“還沒結束。”鳳九顏冷著臉,沉聲低語。
天牢。
山匪們顫抖著手,每人拿著一顆藥丸,面面相覷。
“老大,我……我不想死!那個人說的話,能相信嗎?這真是假死藥,不是毒藥?”
“賭一把!哪怕被毒死,也比明天被凌遲強!她答應過,辦成此事,就會給我們一條活路,出去后,我們照樣是英雄好漢!”
話落,山匪首領第一個吃了藥。
其他人見狀,紛紛跟隨。
不多時,巡邏的獄卒發現情況,大喊。
“快來人!這里有犯人服毒自盡了!”
牢中犯人無數,仵作檢查了一遍,確定人都死了后,山匪們的尸體就被送去了亂葬崗。
不多時,一輛大馬車駛來。
下來兩個壯漢,把他們一個個搬了上去。
山匪們是在顛簸中醒來的。
渾身發軟無力,只有眼珠子和嘴巴能動。
“這是……哪兒?”
這時,馬車停下了。
一白面男人掀開簾子,對著他們上下摸了一番,邪笑。
“這批‘兔子’不錯,夠勁兒,正好這幾天來了個口味刁鉆的客人,就喜歡這樣的糙漢!”
山匪們如芒在背。
“等等,這是哪兒!我們……我們不是逃出來了嗎!你們是誰!”
那白面男人發出瘆人的笑聲,眼神下流赤裸。
“這兒可是個好地方。

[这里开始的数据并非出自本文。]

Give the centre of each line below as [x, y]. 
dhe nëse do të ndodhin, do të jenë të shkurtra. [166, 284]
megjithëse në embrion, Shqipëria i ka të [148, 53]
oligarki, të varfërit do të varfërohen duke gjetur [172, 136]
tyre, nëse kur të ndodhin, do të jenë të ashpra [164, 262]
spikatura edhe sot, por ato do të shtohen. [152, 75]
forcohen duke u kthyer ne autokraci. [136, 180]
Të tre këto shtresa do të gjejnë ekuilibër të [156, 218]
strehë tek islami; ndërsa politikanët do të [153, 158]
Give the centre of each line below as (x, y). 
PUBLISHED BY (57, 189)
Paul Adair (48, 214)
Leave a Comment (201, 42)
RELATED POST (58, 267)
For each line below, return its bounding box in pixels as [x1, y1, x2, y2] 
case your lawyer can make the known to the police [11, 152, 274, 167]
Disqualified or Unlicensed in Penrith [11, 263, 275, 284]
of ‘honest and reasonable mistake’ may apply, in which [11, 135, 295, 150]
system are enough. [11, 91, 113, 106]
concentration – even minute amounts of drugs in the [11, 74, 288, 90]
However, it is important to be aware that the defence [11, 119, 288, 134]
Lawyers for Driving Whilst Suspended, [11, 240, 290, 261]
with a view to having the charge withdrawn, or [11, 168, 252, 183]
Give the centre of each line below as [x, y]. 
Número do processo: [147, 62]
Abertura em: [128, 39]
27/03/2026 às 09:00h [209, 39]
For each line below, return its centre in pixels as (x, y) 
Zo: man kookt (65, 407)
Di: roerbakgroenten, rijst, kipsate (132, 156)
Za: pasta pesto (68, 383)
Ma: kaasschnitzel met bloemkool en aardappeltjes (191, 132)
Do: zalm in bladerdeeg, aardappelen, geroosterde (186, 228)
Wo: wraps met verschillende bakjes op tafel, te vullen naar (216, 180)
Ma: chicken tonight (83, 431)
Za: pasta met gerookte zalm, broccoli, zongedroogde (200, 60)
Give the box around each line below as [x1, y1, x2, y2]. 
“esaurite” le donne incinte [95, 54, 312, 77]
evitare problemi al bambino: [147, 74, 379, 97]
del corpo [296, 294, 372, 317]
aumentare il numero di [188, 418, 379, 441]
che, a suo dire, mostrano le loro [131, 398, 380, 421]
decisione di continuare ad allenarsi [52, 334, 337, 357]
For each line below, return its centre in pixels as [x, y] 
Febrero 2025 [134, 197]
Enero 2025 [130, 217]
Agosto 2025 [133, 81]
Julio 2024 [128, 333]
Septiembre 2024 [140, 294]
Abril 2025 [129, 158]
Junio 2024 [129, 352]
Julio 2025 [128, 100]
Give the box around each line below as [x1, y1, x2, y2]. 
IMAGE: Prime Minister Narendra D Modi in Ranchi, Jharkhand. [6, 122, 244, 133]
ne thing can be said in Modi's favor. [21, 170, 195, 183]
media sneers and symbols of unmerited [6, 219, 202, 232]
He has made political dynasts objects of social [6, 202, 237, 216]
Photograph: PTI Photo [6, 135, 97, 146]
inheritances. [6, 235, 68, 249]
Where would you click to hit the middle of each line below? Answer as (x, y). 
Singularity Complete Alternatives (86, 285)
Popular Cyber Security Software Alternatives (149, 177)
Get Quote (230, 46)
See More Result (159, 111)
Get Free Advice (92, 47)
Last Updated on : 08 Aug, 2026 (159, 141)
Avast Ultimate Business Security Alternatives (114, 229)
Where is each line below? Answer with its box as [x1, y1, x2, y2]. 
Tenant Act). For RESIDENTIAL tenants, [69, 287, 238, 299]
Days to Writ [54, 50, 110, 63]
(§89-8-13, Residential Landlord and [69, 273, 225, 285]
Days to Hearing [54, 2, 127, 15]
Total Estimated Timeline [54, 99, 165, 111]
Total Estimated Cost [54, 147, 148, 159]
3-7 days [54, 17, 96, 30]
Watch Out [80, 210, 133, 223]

”
山匪們意識到不妙。
不好!
這是進了男窯子了!
永和宮。
鳳九顏沐浴完,坐在榻邊絞干頭發。
窗外響起“嗒嗒”幾聲,像小雞啄米一般,她眸色微亮,當即起身走了過去。
窗戶紙上映著她的側影,三千青絲垂落,瓊鼻挺翹。
她打開窗子,那黑毛信鴿正用嘴懟窗檻,一副“怎么這么久才開門”的不耐煩樣子。
脾氣大得很。
鳳九顏拆開信鴿腿上的竹筒,拿出里面的密信。
——【鼠已入籠。】
鼠,指的是那些山匪。
兵不厭詐。
她騙了他們。
進了地下男娼館,他們會被拔去舌頭、挑斷手筋腳筋,每天被折磨,直到死!
但即便山匪得報應,鳳九顏仍然沒有一絲喜悅。
薇薔傷得那樣重,再怎么折磨那些山匪,也難解她心頭之恨。
凌燕兒這個罪魁禍首還沒落網。
連婢女蓮霜都覺得氣憤。
“真正的主謀卻能逍遙,真是不公!難道皇上一點不懷疑嗎?”
做皇帝的,怎能如此糊涂!
真是美色誤人!
鳳九顏緩緩道。
“殺了她、折磨她、甚至讓她經歷薇薔所受的一切,很容易。
“但這不是真正的報仇,只是事后無用的宣泄,能讓親者快,對薇薔這個真正的受害者本人,卻是毫無意義。”
話落,鳳九顏眼神堅定。
她定要真相公之于眾,讓凌燕兒如過街鼠,無人敢庇護。
或許到了那時,薇薔也會為這俗世所不容。
不要緊。
薇薔不是早就厭惡不得自由的生活嗎,她可以帶著薇薔遠離此間,以一個新的身份重新開始。
……
此時。
凌霄殿。
宮人都在外面伺候,連春禾都被屏退。
殿內只有皇上和貴妃兩人。但整宿都快過去了,也沒聽到里面叫水。
外殿和內殿中間是一道樟子門。
凌燕兒跪在樟子門外,蒼白的臉上露出些微痛苦之色。
天快亮時,樟子門開了。
身著玄色錦袍的帝王威嚴冷傲,一個眼神過去,就叫人不寒而栗。
凌燕兒適時往前一倒,抱住他的腿。
“皇上!臣妾知錯了!
“臣妾一時糊涂,竟做出這樣的糊涂事。